Records contained in a dataset:
- - -
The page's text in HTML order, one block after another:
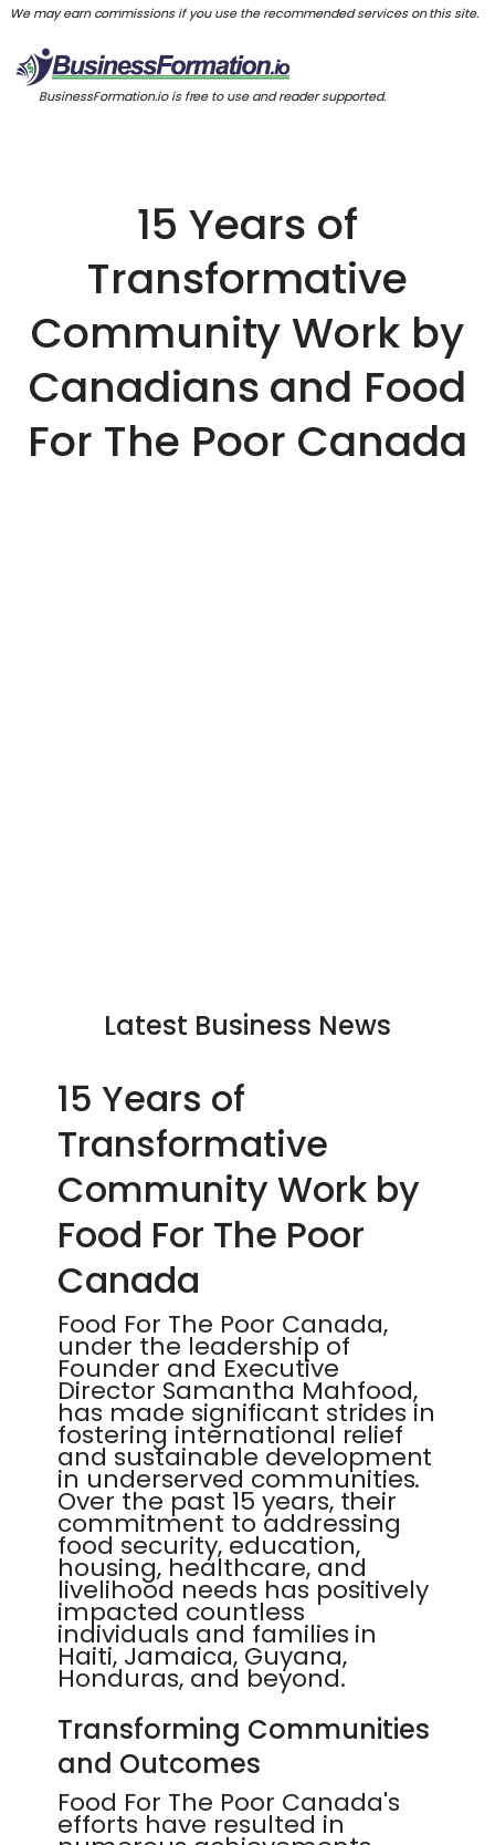
We may earn commissions if you use the recommended services on this site.
BusinessFormation.io is free to use and reader supported.
15 Years of
Transformative
Community Work by
Canadians and Food
For The Poor Canada
Latest Business News
15 Years of
Transformative
Community Work by
Food For The Poor
Canada
Food For The Poor Canada,
under the leadership of
Founder and Executive
Director Samantha Mahfood,
has made significant strides in
fostering international relief
and sustainable development
in underserved communities.
Over the past 15 years, their
commitment to addressing
food security, education,
housing, healthcare, and
livelihood needs has positively
impacted countless
individuals and families in
Haiti, Jamaica, Guyana,
Honduras, and beyond.
Transforming Communities
and Outcomes
Food For The Poor Canada's
efforts have resulted in
- - -
§ **Exercise instructions**
Give the entries again word for word, but skip the pictures.

§ **Solution**
The page's text in HTML order, one block after another:
We may earn commissions if you use the recommended services on this site.
BusinessFormation.io is free to use and reader supported.
15 Years of
Transformative
Community Work by
Canadians and Food
For The Poor Canada
Latest Business News
15 Years of
Transformative
Community Work by
Food For The Poor
Canada
Food For The Poor Canada,
under the leadership of
Founder and Executive
Director Samantha Mahfood,
has made significant strides in
fostering international relief
and sustainable development
in underserved communities.
Over the past 15 years, their
commitment to addressing
food security, education,
housing, healthcare, and
livelihood needs has positively
impacted countless
individuals and families in
Haiti, Jamaica, Guyana,
Honduras, and beyond.
Transforming Communities
and Outcomes
Food For The Poor Canada's
efforts have resulted in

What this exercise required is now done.